**Work request:**
Some lines in the material below hold the word "witnesses". Copy all of them.
╭─ Exercise data
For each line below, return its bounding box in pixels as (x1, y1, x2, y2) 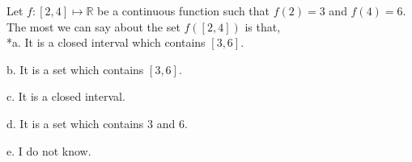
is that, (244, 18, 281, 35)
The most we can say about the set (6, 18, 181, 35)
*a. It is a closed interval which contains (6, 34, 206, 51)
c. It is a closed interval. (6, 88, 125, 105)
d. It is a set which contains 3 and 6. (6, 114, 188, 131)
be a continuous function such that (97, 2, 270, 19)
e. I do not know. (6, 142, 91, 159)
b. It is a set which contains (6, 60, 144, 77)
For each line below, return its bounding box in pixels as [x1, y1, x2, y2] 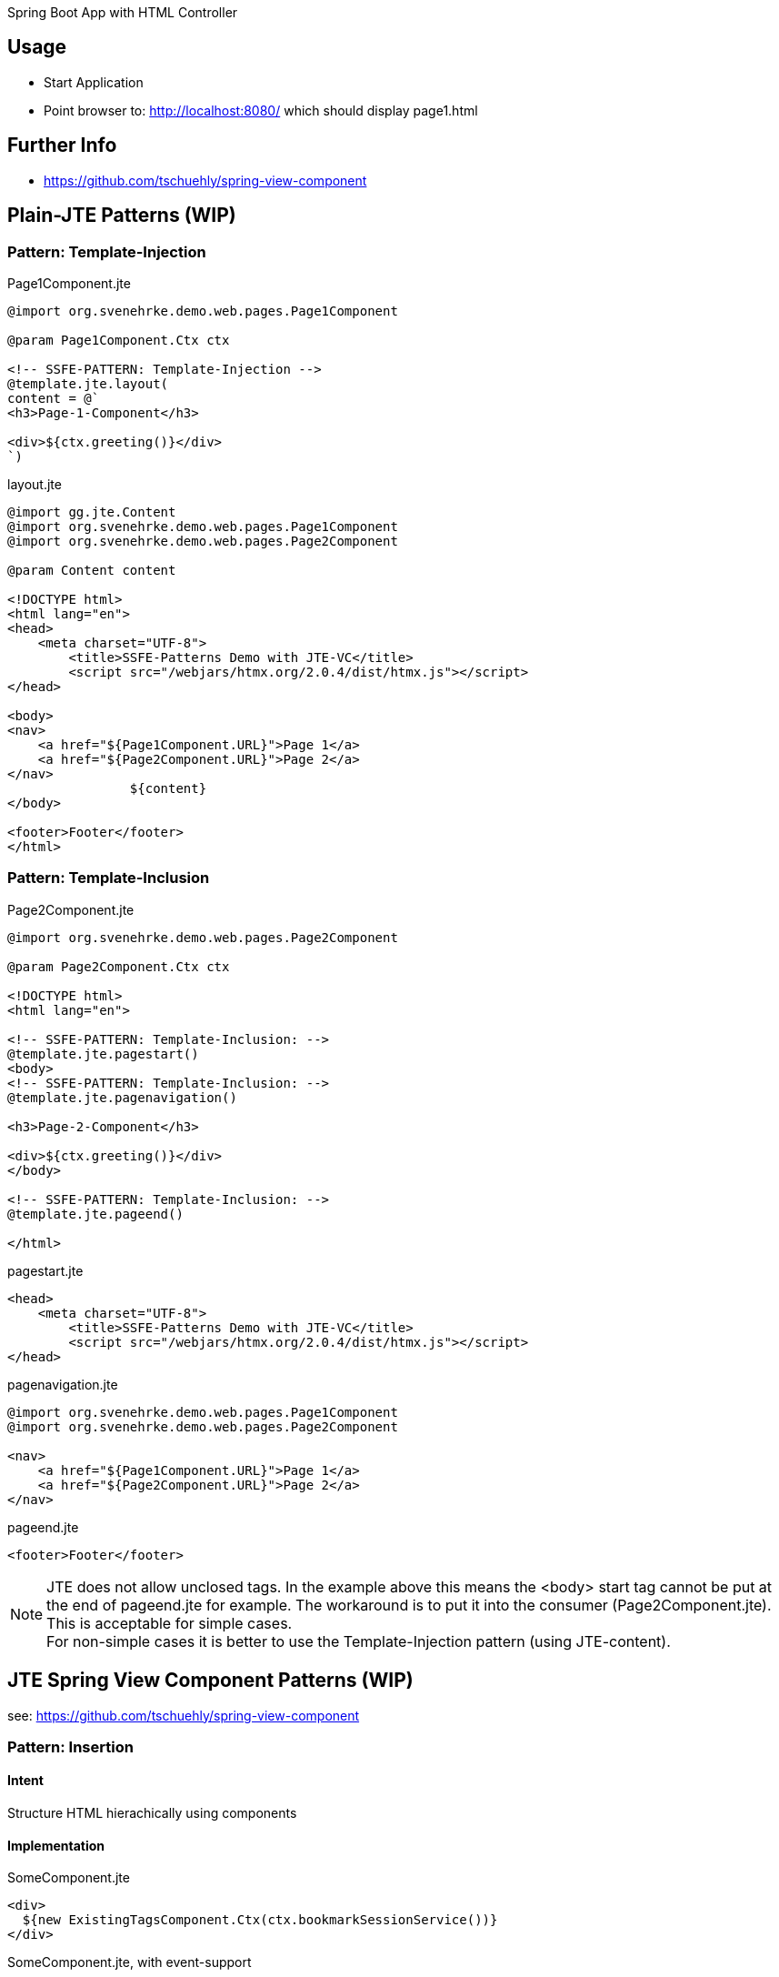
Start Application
╰─
╭─ Exercise data
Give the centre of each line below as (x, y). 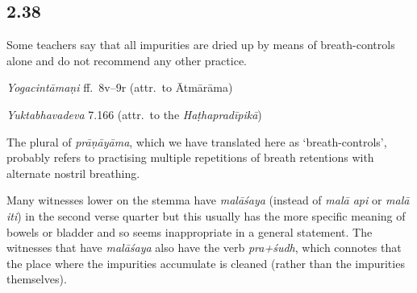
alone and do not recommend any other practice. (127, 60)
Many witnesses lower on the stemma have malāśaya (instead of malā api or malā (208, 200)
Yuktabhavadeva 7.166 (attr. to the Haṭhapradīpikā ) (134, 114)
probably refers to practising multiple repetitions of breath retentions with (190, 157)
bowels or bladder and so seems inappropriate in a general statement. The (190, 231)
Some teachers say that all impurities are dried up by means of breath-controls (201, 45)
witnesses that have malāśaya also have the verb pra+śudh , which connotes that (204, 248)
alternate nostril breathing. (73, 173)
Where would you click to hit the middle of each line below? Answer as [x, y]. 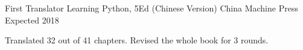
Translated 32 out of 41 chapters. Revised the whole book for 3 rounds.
╰─
**Your response:**
Many witnesses lower on the stemma have malāśaya (instead of malā api or malā (208, 200)
witnesses that have malāśaya also have the verb pra+śudh , which connotes that (204, 248)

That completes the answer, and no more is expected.